A Change Maker not Making Change!
I am a change maker except I am making no changes in my community at least that is how I feel at this moment or rather a moment ago. Has God directed you as He has me that you will be a change maker but He hasn’t released you to make much change except in yourself. My innards are bursting to make change in my community! They are curdling with age though! I wrestle with what to do! I wrestle with how to do it! I am a wrestler at this moment not a changer.

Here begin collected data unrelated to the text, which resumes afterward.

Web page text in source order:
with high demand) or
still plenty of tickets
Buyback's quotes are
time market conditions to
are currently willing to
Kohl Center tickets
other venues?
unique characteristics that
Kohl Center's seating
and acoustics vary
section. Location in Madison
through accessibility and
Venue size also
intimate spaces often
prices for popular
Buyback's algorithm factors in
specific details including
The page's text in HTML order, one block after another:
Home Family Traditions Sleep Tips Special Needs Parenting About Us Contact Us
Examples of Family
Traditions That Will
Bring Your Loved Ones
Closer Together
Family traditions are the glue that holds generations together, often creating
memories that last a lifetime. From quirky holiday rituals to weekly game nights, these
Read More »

God has taught me over the past year that I am a learner right now. I read the Word, I learn the Word and I read other books that help my mind get ready. BUT I wrestle with learning. I think I know enough! I think I can but apparently God has a different plan for me. What I learned recently to help me deal with this is – I cannot understand God’s plan for me because my feelings get in the way all the time.

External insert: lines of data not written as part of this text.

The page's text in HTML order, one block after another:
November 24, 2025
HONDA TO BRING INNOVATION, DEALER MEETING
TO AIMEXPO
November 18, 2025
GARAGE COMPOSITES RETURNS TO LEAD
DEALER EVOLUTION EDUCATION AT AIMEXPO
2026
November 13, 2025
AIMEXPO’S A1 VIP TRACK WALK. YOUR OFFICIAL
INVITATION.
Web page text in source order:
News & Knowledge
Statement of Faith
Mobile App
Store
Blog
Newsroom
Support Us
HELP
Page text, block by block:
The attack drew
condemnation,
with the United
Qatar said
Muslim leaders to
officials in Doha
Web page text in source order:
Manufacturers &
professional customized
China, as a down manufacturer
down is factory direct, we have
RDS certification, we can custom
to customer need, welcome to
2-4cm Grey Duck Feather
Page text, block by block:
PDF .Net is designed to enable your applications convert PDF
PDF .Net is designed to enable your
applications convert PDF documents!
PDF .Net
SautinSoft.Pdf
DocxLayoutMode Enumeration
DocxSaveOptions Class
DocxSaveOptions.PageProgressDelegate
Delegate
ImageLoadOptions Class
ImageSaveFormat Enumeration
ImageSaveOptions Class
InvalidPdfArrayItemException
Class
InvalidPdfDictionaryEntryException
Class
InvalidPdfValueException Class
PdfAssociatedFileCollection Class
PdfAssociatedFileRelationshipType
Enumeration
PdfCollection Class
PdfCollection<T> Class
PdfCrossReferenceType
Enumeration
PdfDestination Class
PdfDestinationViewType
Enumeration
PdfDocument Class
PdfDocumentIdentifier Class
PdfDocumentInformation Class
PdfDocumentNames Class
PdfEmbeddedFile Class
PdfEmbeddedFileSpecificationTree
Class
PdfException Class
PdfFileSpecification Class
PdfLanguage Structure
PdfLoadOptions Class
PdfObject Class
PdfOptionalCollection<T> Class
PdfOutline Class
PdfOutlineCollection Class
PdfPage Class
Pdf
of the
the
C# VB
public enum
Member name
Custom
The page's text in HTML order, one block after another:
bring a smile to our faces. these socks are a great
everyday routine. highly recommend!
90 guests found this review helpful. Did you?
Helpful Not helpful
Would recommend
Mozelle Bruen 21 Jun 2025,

I know that He has a plan for me (Jeremiah 29:11) and I know that I am predestined to walk in that plan (Ephesians 2:10) and I know that He will finish what He started (Philippians 1:6) but my human feelings get tangled with the world. [She has my job, he is doing what I want to do, she is being used by God in the way that He will use me.] All of this gets the better of me sometimes making me feel unused and unwanted by God!
This is why He revealed to me that I am not focusing on Him. I have memorized verses just for this reason – to focus on Jesus and not on the world but I had forgotten why I was memorizing them. I recently came into a situation where I decided my feelings were getting the better of me so I started focusing on the verses I memorized. Amazing enough I was relieved of the turmoil and found peace again.
Action Plan: Last week we attempted to discover what it is that God has gifted us to do but what do you need to learn to be more efficient at that gift? Begin that process of learning this week but don’t get discouraged. It may take 12 years, like me, or it may take 2 before God starts using you in His Kingdom. Whatever the number the goal is to be ready to be the change maker that God has revealed you’d be!